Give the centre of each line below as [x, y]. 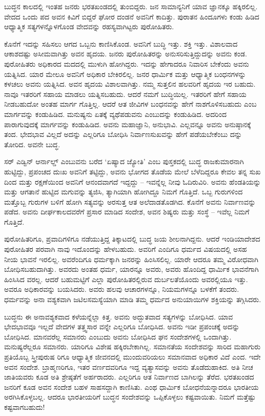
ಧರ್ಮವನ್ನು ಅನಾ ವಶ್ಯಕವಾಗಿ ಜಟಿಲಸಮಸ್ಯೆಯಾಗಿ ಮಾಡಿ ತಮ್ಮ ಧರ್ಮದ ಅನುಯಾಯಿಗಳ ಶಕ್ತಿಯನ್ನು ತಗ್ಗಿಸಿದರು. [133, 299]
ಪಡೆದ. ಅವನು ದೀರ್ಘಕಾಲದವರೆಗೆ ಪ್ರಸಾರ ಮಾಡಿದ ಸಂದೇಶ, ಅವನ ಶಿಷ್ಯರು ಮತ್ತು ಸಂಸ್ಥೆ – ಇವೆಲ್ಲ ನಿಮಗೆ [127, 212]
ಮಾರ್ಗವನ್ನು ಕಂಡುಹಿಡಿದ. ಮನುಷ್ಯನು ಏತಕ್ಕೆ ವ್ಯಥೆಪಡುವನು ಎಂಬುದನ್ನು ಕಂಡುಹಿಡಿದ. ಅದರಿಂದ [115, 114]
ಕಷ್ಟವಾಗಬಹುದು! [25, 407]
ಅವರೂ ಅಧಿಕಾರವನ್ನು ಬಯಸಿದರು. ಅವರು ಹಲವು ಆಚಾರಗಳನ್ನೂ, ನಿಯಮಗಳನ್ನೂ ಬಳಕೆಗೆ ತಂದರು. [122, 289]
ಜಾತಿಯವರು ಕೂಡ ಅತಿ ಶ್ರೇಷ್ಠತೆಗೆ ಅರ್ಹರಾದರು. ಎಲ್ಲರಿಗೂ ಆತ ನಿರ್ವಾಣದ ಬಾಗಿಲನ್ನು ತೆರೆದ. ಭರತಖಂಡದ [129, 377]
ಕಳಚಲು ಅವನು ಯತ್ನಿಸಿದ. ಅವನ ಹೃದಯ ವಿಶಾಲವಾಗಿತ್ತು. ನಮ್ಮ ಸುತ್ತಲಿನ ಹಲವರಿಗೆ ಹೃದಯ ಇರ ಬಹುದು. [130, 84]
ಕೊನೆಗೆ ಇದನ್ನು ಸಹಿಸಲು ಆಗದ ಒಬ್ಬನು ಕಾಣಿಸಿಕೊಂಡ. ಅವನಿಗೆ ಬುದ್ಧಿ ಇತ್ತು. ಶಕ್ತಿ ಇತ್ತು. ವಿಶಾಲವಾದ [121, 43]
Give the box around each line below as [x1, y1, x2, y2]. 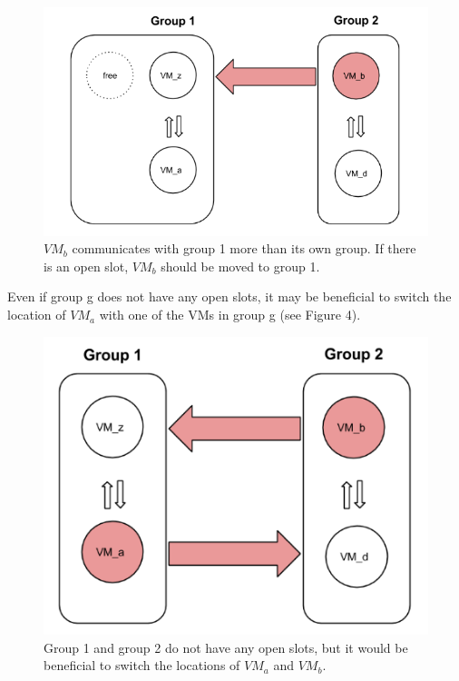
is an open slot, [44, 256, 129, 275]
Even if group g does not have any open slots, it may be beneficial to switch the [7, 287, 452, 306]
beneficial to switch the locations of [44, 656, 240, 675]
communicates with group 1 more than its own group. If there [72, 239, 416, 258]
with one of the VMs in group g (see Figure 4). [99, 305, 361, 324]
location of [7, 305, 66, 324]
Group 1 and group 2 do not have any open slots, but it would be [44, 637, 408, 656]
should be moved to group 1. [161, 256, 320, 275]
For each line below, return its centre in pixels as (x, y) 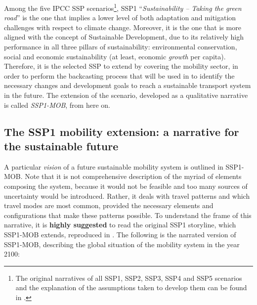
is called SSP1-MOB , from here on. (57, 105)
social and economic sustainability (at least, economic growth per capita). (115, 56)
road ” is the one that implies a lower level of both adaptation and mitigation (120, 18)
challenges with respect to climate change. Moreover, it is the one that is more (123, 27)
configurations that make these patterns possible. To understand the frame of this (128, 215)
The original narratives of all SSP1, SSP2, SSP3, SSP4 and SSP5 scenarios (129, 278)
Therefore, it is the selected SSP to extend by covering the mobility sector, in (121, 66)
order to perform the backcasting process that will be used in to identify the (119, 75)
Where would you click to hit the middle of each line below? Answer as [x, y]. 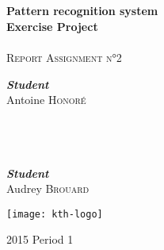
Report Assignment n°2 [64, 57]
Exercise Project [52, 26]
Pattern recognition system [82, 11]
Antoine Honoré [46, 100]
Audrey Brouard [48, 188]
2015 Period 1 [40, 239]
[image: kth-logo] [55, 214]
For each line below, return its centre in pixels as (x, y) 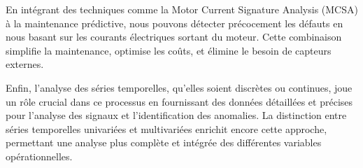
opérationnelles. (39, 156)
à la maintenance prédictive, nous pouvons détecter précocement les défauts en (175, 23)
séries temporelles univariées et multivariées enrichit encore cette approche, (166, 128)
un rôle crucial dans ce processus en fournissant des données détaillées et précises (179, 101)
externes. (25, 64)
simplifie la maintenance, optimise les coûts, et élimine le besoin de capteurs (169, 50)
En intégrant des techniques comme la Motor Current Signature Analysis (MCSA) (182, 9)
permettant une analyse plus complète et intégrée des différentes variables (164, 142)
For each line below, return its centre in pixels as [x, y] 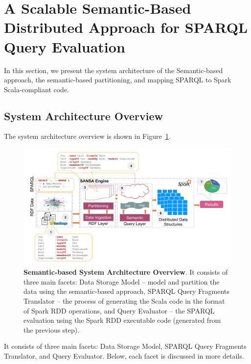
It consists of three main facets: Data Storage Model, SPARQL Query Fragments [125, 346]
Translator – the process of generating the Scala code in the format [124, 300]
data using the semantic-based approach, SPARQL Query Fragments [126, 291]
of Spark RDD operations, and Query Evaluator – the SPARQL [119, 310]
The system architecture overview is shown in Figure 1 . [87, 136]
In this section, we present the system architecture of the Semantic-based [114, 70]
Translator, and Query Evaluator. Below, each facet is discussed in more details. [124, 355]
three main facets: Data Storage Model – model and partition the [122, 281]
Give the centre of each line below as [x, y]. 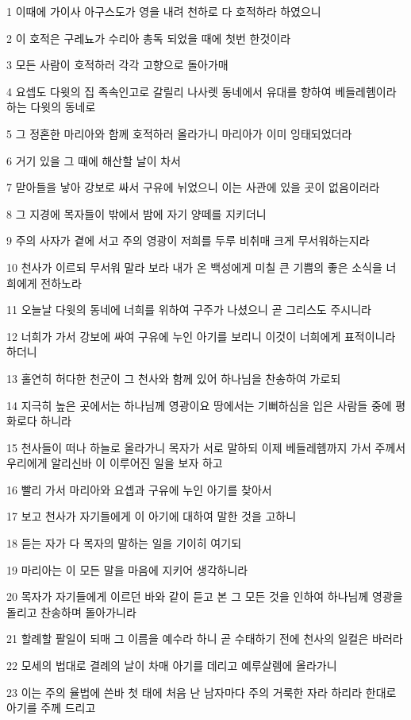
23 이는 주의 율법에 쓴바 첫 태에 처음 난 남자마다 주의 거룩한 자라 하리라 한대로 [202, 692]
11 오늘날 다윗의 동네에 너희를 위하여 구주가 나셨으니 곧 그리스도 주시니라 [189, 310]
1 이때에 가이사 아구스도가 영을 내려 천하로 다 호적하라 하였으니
########################################
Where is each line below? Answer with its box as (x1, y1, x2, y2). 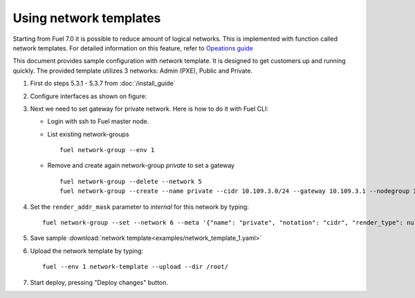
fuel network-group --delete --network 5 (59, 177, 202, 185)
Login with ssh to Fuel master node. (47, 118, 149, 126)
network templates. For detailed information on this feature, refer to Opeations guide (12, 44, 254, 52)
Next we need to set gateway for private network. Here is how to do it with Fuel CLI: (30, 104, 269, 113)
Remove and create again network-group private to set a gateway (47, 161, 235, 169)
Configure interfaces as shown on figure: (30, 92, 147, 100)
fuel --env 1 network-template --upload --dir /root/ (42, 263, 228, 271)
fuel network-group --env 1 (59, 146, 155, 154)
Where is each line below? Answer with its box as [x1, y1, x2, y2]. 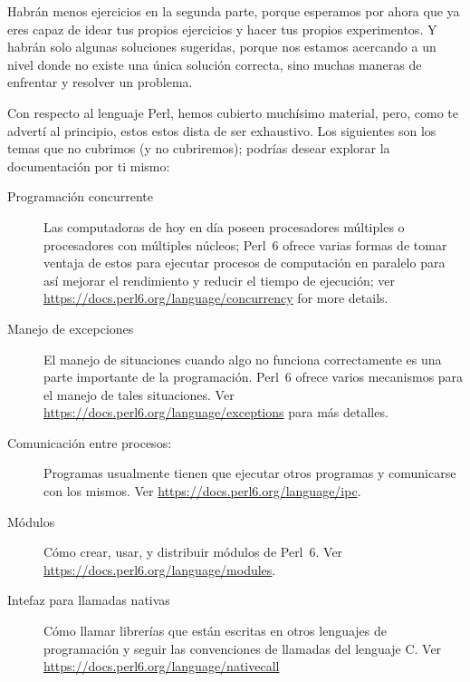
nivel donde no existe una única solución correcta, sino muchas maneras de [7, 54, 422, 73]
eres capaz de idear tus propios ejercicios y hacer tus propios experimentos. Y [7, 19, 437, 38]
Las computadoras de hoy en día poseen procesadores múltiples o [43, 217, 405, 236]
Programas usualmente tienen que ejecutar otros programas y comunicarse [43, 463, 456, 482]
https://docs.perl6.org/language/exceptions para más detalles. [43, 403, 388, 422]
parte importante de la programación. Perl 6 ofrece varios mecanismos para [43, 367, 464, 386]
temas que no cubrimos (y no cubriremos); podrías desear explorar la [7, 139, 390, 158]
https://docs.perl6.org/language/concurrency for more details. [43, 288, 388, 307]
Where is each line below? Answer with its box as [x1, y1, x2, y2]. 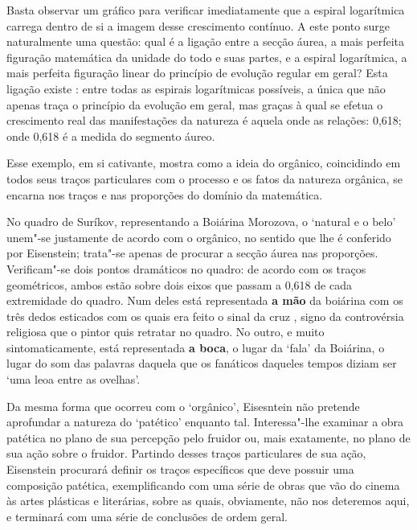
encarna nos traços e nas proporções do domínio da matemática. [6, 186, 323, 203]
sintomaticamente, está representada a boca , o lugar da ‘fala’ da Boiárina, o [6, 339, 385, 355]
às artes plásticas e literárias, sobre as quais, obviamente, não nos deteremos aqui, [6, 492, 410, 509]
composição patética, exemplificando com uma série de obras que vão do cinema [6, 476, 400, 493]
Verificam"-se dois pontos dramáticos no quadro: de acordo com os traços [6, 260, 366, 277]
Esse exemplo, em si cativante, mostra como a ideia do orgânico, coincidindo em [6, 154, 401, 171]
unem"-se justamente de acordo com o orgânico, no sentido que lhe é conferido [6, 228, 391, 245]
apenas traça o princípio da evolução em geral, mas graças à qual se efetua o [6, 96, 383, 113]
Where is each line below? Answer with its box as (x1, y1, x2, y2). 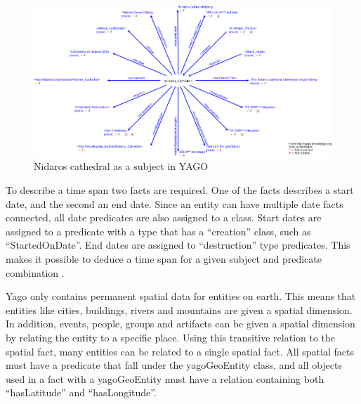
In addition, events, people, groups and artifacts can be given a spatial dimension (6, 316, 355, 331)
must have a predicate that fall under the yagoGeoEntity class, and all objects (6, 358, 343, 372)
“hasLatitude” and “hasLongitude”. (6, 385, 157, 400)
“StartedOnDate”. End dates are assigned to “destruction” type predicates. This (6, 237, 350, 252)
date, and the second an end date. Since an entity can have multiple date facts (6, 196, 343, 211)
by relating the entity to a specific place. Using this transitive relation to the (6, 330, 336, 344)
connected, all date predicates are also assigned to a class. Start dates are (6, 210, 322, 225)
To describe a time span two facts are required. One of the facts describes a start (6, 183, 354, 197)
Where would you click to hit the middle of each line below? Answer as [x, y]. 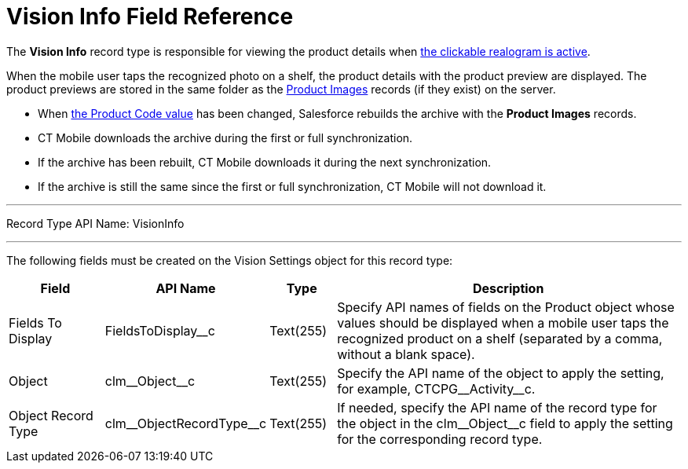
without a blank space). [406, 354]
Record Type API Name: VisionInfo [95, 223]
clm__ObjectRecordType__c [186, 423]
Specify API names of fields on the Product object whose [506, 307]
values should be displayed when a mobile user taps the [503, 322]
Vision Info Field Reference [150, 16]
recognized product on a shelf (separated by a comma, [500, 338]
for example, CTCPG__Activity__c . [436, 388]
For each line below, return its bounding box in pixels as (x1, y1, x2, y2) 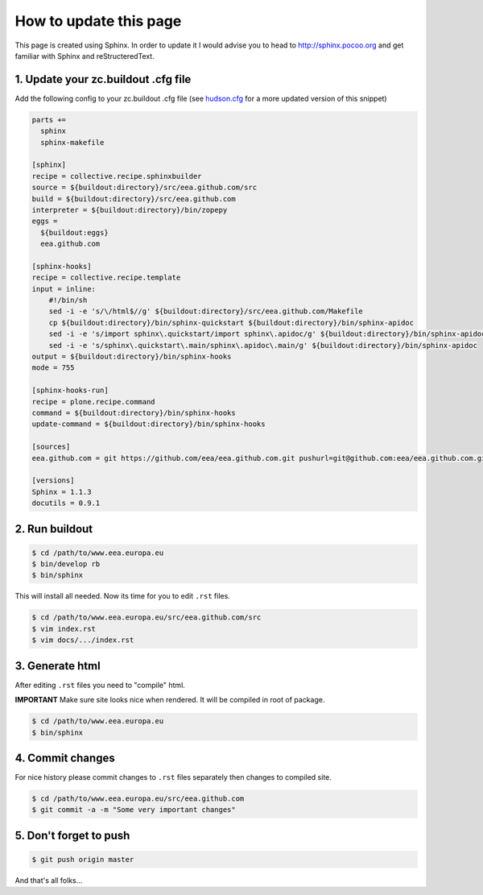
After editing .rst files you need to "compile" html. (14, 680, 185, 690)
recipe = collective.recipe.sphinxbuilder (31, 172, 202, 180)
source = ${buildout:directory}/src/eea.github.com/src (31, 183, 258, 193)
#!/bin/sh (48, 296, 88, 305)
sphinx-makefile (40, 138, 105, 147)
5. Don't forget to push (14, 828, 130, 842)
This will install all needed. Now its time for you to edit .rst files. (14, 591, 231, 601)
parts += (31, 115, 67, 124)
########################################
_Exercise_
Wherever the string "more" occurs in the listing, return the line it sits on.

_Exercise result_
communicates with group 1 more than its own group. If there [72, 239, 416, 258]
challenges with respect to climate change. Moreover, it is the one that is more (123, 27)
Translator, and Query Evaluator. Below, each facet is discussed in more details. [124, 355]
https://docs.perl6.org/language/concurrency for more details. [43, 288, 388, 307]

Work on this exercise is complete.